Find the string "presents" in the data, and copy out each line that has it.

•••••

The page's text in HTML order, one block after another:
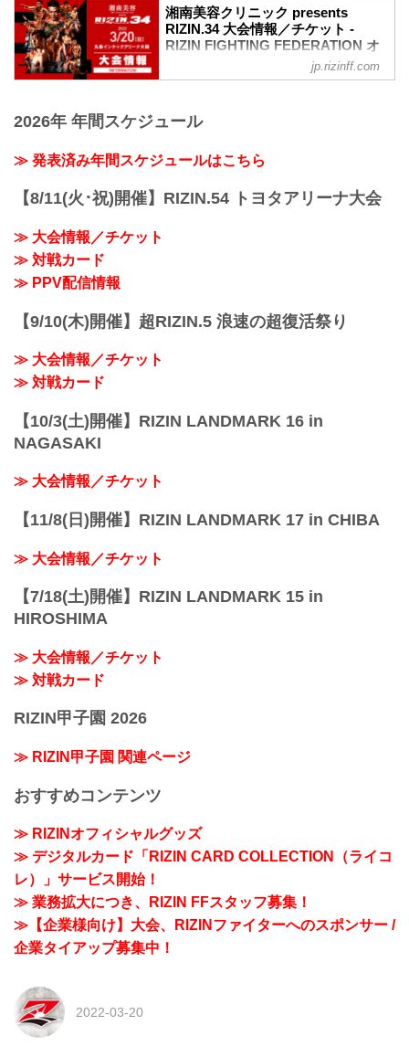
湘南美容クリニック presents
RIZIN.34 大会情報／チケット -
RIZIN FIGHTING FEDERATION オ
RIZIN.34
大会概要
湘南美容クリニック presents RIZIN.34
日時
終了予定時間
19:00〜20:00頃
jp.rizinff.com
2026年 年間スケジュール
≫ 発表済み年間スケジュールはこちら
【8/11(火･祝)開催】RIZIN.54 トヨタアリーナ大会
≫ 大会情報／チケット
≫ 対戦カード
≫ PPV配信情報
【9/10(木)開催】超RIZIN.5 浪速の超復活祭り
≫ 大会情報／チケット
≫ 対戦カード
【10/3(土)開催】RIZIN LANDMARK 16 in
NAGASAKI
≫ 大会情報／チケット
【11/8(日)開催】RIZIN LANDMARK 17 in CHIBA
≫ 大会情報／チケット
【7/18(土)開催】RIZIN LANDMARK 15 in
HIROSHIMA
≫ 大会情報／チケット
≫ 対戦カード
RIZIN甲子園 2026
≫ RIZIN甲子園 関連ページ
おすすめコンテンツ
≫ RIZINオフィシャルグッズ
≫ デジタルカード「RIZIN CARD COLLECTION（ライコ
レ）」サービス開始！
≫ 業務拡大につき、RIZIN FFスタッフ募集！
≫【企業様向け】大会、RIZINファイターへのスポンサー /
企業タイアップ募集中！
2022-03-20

•••••

Output:
湘南美容クリニック presents
湘南美容クリニック presents RIZIN.34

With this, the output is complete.